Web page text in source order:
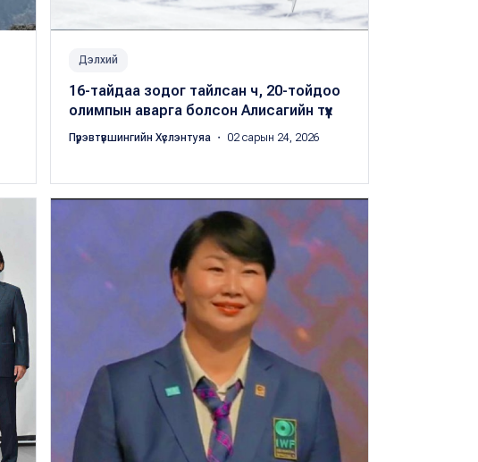
Дэлхий
16-тайдаа зодог тайлсан ч, 20-тойдоо
олимпын аварга болсон Алисагийн түүх
Пүрэвтүвшингийн Хүслэнтуяа ・ 02 сарын 24, 2026
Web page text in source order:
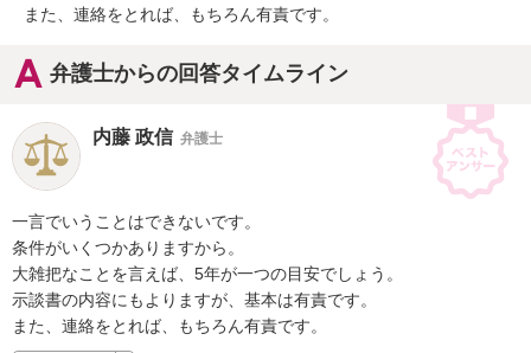
また、連絡をとれば、もちろん有責です。
弁護士からの回答タイムライン
内藤 政信 弁護士
一言でいうことはできないです。
条件がいくつかありますから。
大雑把なことを言えば、5年が一つの目安でしょう。
示談書の内容にもよりますが、基本は有責です。
また、連絡をとれば、もちろん有責です。
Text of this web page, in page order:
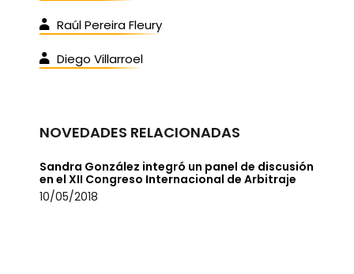
Raúl Pereira Fleury
Diego Villarroel
NOVEDADES RELACIONADAS
Sandra González integró un panel de discusión
en el XII Congreso Internacional de Arbitraje
10/05/2018
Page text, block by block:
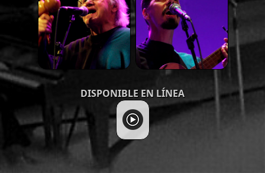
DISPONIBLE EN LÍNEA
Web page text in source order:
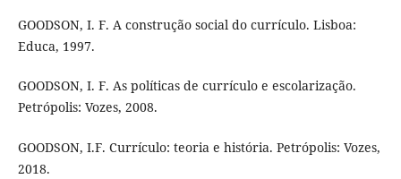
GOODSON, I. F. A construção social do currículo. Lisboa:
Educa, 1997.
GOODSON, I. F. As políticas de currículo e escolarização.
Petrópolis: Vozes, 2008.
GOODSON, I.F. Currículo: teoria e história. Petrópolis: Vozes,
2018.
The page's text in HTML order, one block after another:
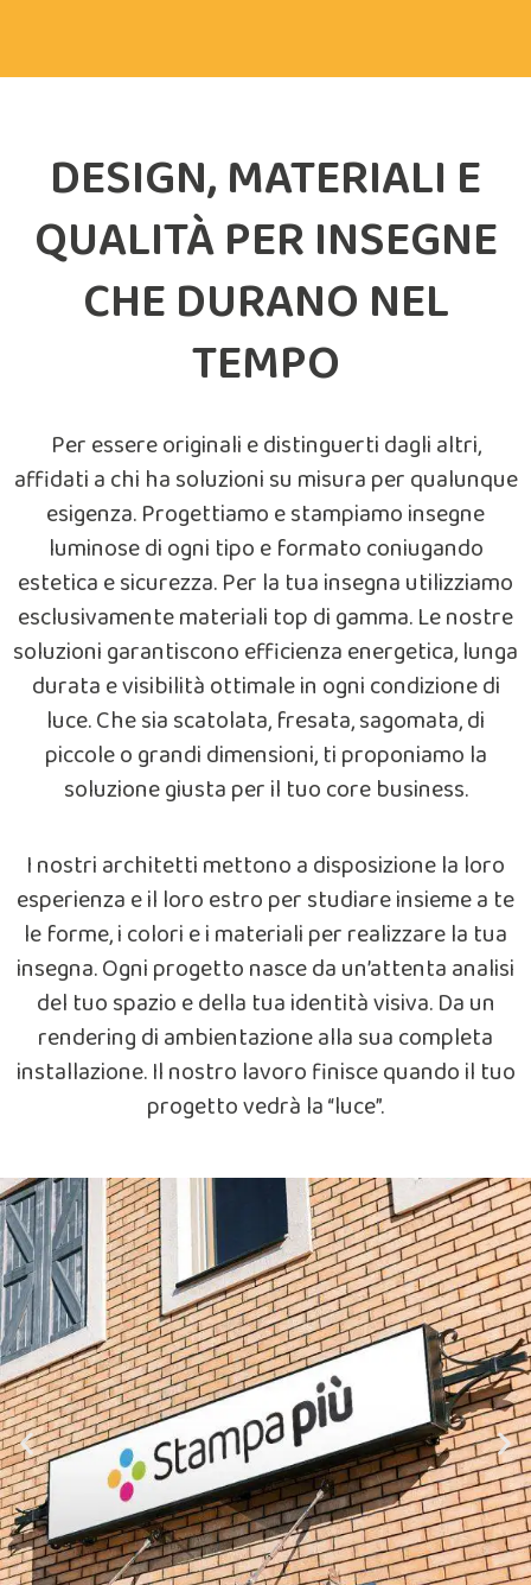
━━━━━━━━━━━━━━━━━━━━━━━━━━━━━━
• REQUIRED WORK:
Could you restate every entry above word for word, leaving out the pictures?

• TASK RESPONSE:
Web page text in source order:
Дэлхий
16-тайдаа зодог тайлсан ч, 20-тойдоо
олимпын аварга болсон Алисагийн түүх
Пүрэвтүвшингийн Хүслэнтуяа ・ 02 сарын 24, 2026
Web page text in source order:
また、連絡をとれば、もちろん有責です。
弁護士からの回答タイムライン
内藤 政信 弁護士
一言でいうことはできないです。
条件がいくつかありますから。
大雑把なことを言えば、5年が一つの目安でしょう。
示談書の内容にもよりますが、基本は有責です。
また、連絡をとれば、もちろん有責です。
Text of this web page, in page order:
Raúl Pereira Fleury
Diego Villarroel
NOVEDADES RELACIONADAS
Sandra González integró un panel de discusión
en el XII Congreso Internacional de Arbitraje
10/05/2018
Page text, block by block:
DISPONIBLE EN LÍNEA
Web page text in source order:
GOODSON, I. F. A construção social do currículo. Lisboa:
Educa, 1997.
GOODSON, I. F. As políticas de currículo e escolarização.
Petrópolis: Vozes, 2008.
GOODSON, I.F. Currículo: teoria e história. Petrópolis: Vozes,
2018.
The page's text in HTML order, one block after another:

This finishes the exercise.